# precooking pasta?



## shugga (Aug 8, 2002)

I am having a retirement party for my husband in a few weeks and had planned on making some kind of pasta as one of the dishes. There will be about 30 -40 people at the party.
Is it possible to cook the ziti earlier in the day and then just reheat and pour the sauce over it? How do you keep it from getting sticky and how do you reheat it? HELP!!
TIA


----------



## katbalou (Nov 21, 2001)

shugga, 
pasta can be pre-cooked. do not overcook. rinse with cold water, until the pasta is no longer warm. do not soak in water as it will get soggy. store in the fridge, reheat by dipping it in simmering water. then top with hot sauce.
kat


----------



## peachcreek (Sep 21, 2001)

I do what Kat does with the addition of after I cool and drain the pasta I coat it lightly with olive oil to keep it from sticking together.

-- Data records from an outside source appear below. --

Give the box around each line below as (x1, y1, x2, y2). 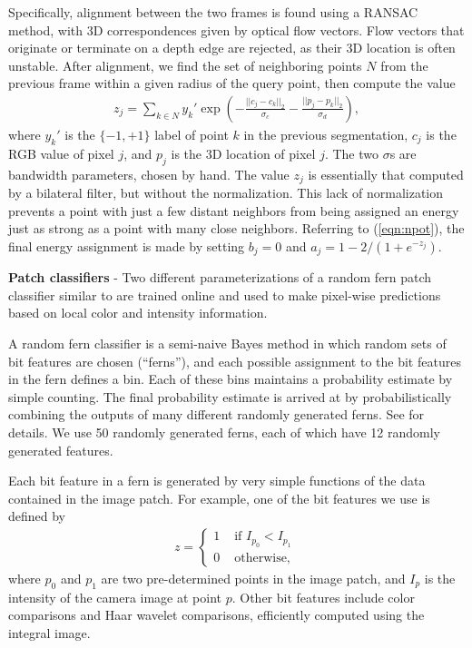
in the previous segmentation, (243, 125, 408, 143)
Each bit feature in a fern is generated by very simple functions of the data (8, 471, 426, 490)
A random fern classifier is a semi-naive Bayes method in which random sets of (8, 334, 447, 353)
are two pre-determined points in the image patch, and (101, 569, 406, 588)
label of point (154, 125, 229, 143)
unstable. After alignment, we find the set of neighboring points (8, 55, 362, 74)
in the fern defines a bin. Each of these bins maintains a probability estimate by (8, 369, 453, 388)
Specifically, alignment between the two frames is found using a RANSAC (8, 3, 418, 21)

Good luck.


----------



## pete (Oct 7, 2001)

To oil after cooling, or not. People I know tend to have very strong feelings one way or another about this! Though I don't think that it makes that big of a difference, I prefer not to oil as I feel that it causes the sauce to not be able to cling as well to the pasta. As soon as the pasta is cool we portion ours into bags so it doesn't matter if the pasta sticks. Once it hits the hot water again it becomes unstuck. If you don't have a pot big enough to reheat the pasta all at the same time, then you might want to oil the pasta. It will make it easier to work with. But, please use as little oil as possible. If I use oil, I oil it while it is still in the colander and shake off any excess. That way your pasta is not swimming in oil.


----------



## cape chef (Jul 31, 2000)

Shugga,

Good luck with your party.

Not to add to the confusion,but I would consider some oil on your pasta after youv'e pre-cooked it.

You can also (if you have oven space) warm your pasta in a hotel pan with hot water added (not much,just to create steam)wrap with tin foil and bring it up to temp that way,when drain.

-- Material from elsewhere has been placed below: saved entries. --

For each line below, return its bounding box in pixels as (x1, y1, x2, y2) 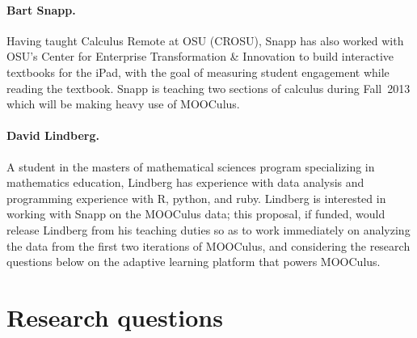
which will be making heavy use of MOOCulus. (6, 95, 240, 112)
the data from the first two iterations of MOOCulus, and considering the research (6, 237, 411, 254)
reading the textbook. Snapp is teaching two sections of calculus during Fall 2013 (6, 79, 411, 96)
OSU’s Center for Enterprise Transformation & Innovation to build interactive (6, 48, 394, 65)
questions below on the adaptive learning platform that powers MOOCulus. (6, 253, 381, 270)
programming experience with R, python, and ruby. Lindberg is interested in (6, 189, 386, 206)
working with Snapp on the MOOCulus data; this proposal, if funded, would (6, 205, 385, 222)
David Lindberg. (6, 127, 99, 144)

I come from the school of thought that the pasta should then be tossed with the sauce instead of just ladeling over the top.


----------



## topa (Aug 15, 2002)

I recommend the same as Pete. Usually I will seperate the pasta into batches of the size that I can reheat, although if I have to cater a group numbering into the 175+ range then I definately will oil it (remembering the colander step). Good luck with your party!


----------